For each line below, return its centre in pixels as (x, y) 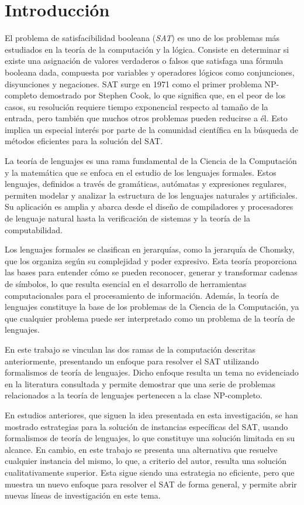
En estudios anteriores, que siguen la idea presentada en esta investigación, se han (151, 414)
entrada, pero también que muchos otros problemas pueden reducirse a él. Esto (146, 118)
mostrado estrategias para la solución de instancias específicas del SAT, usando (146, 426)
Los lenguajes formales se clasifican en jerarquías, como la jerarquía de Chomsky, (150, 249)
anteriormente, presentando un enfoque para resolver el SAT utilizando (132, 361)
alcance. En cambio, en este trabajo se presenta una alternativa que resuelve (141, 449)
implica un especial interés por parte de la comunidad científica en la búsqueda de (152, 129)
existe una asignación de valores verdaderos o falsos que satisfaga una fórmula (144, 61)
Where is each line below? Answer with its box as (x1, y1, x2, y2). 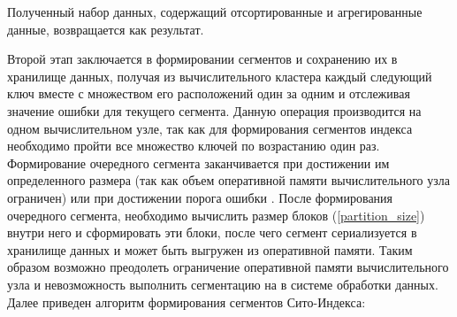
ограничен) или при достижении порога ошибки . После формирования (7, 188, 393, 206)
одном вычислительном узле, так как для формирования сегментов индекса (7, 119, 413, 137)
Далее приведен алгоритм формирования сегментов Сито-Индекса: (7, 292, 366, 311)
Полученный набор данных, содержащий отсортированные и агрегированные (7, 3, 423, 20)
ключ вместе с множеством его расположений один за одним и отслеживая (7, 84, 410, 103)
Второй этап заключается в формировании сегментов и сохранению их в (7, 50, 398, 68)
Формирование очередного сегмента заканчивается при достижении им (7, 153, 390, 172)
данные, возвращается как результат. (7, 19, 204, 38)
· · · · · · ·
## WHAT TO WORK ON
Copy exactly the lines from the line that holds "entrada, pero también" to the end of the listing, both included. Leave the pictures out.

## ANSWER AREA
entrada, pero también que muchos otros problemas pueden reducirse a él. Esto (146, 118)
mostrado estrategias para la solución de instancias específicas del SAT, usando (146, 426)
Los lenguajes formales se clasifican en jerarquías, como la jerarquía de Chomsky, (150, 249)
anteriormente, presentando un enfoque para resolver el SAT utilizando (132, 361)
alcance. En cambio, en este trabajo se presenta una alternativa que resuelve (141, 449)
implica un especial interés por parte de la comunidad científica en la búsqueda de (152, 129)
existe una asignación de valores verdaderos o falsos que satisfaga una fórmula (144, 61)
Where is each line below? Answer with its box as (x1, y1, x2, y2). 
ограничен) или при достижении порога ошибки . После формирования (7, 188, 393, 206)
одном вычислительном узле, так как для формирования сегментов индекса (7, 119, 413, 137)
Далее приведен алгоритм формирования сегментов Сито-Индекса: (7, 292, 366, 311)
Полученный набор данных, содержащий отсортированные и агрегированные (7, 3, 423, 20)
ключ вместе с множеством его расположений один за одним и отслеживая (7, 84, 410, 103)
Второй этап заключается в формировании сегментов и сохранению их в (7, 50, 398, 68)
Формирование очередного сегмента заканчивается при достижении им (7, 153, 390, 172)
данные, возвращается как результат. (7, 19, 204, 38)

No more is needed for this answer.